Jim White wrote:
Mike Hearn wrote:
I think you are going in the wrong direction with this; the right way IMO is to compile Wine for x86 and run the whole Wine+app under the CPU emulator. Otherwise you'll have to write wrappers for each of the 15,000 APIs.
Certainly dealing with the syscalls alone is a lot easier than flipping on every Windows API. You may wish to talk to TransGaming. They've actually *done* what you guys are trying to do, and run x86 software/games on a Mac. IIRC they found it unworkable (due to endianness conversion) even when using virtualization software more advanced than QEMU, however they were focussing on games where performance is critical. So maybe it doesn't matter to you guys.
I agree that flipping the syscalls is a much more promising approach than the WIN32 API. I'm also thinking that there is bound to be some relevant code around aleady (perhaps even in QEMU).

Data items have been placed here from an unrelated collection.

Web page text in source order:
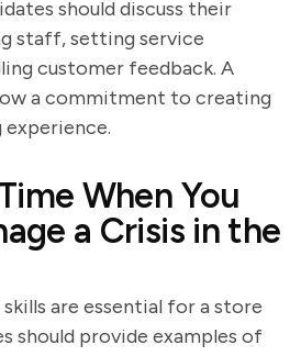
should discuss their
staff, setting service
customer feedback. A
a commitment to creating
When You
a Crisis in the
are essential for a store
should provide examples of
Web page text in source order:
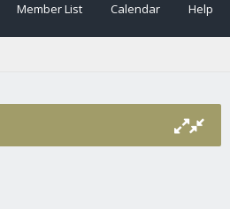
Member List Calendar Help
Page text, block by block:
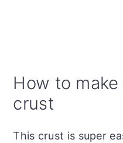
How to
crust
This crust is super
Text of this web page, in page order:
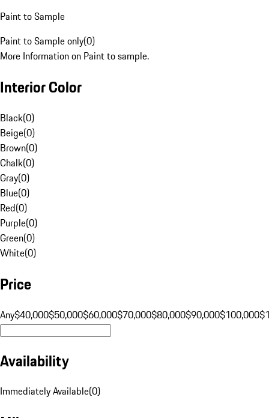
Paint to Sample
Paint to Sample only(0)
More Information on Paint to sample.
Interior Color
Black(0)
Beige(0)
Brown(0)
Chalk(0)
Gray(0)
Blue(0)
Red(0)
Purple(0)
Green(0)
White(0)
Price
Any$40,000$50,000$60,000$70,000$80,000$90,000$100,000
Availability
Immediately Available(0)
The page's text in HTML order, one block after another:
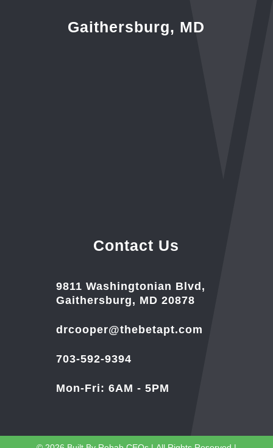
Gaithersburg, MD
Contact Us
9811 Washingtonian Blvd,
Gaithersburg, MD 20878
drcooper@thebetapt.com
703-592-9394
Mon-Fri: 6AM - 5PM
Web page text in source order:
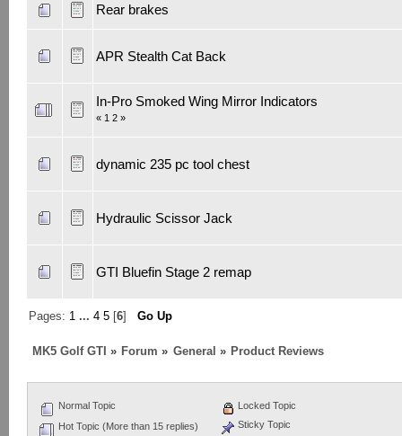
Rear brakes
APR Stealth Cat Back
In-Pro Smoked Wing Mirror Indicators
« 1 2»
dynamic 235 pc tool chest
Hydraulic Scissor Jack
GTI Bluefin Stage 2 remap
Pages: 1 ...4 5 [6]Go Up
MK5 Golf GTI » Forum » General » Product Reviews
Normal Topic
Hot Topic (More than 15 replies)
Locked Topic
Sticky Topic
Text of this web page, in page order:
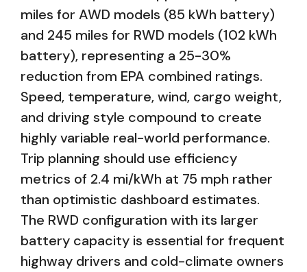
miles for AWD models (85 kWh battery)
and 245 miles for RWD models (102 kWh
battery), representing a 25-30%
reduction from EPA combined ratings.
Speed, temperature, wind, cargo weight,
and driving style compound to create
highly variable real-world performance.
Trip planning should use efficiency
metrics of 2.4 mi/kWh at 75 mph rather
than optimistic dashboard estimates.
The RWD configuration with its larger
battery capacity is essential for frequent
highway drivers and cold-climate owners
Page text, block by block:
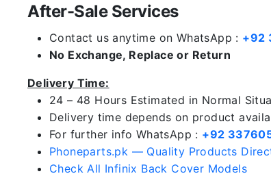
After-Sale Services
Contact us anytime on WhatsApp : +92
No Exchange, Replace or Return
Delivery Time:
24 – 48 Hours Estimated in Normal
Delivery time depends on product
For further info WhatsApp : +92
Phoneparts.pk — Quality Products
Check All Infinix Back Cover Models
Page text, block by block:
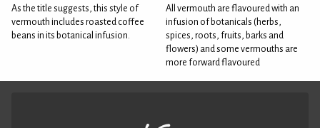
As the title suggests, this style of
vermouth includes roasted coffee
beans in its botanical infusion.
All vermouth are flavoured with an
infusion of botanicals (herbs,
spices, roots, fruits, barks and
flowers) and some vermouths are
more forward flavoured

While the current phase of the Darwine effort is concerned with making something that works, naturally performance is an important issue. In fact one of the architectural motivations for Darwine is that it will be able to achieve much higher performance than approaches that virtualize the OS (in addition to the objectives of not having to run Windows).
The only way you will be able to use the Wine libraries compiled natively while running x86 executables will be to extend the current spec format so that it works similar to IDL files. You will also need to do generate wrapper code for each COM interface too. Also, there are limitations in what you can specify (and quirks such as off-by-one errors in Windows). Perhaps you would be able to special case these and be left with a manageable task, or perhaps not. There is also the fact that the wrapper code for leaf functions may take longer to execute than the code itself. To get good performance out you will probably need to compile these types of functions (such as string manipulation functions in kernel32, shlwapi, user32) as x86.
Good luck with solving these issues (although I think the estimate of getting most programs that run on Wine working in 1 year that you stated in your interview is very ambitious).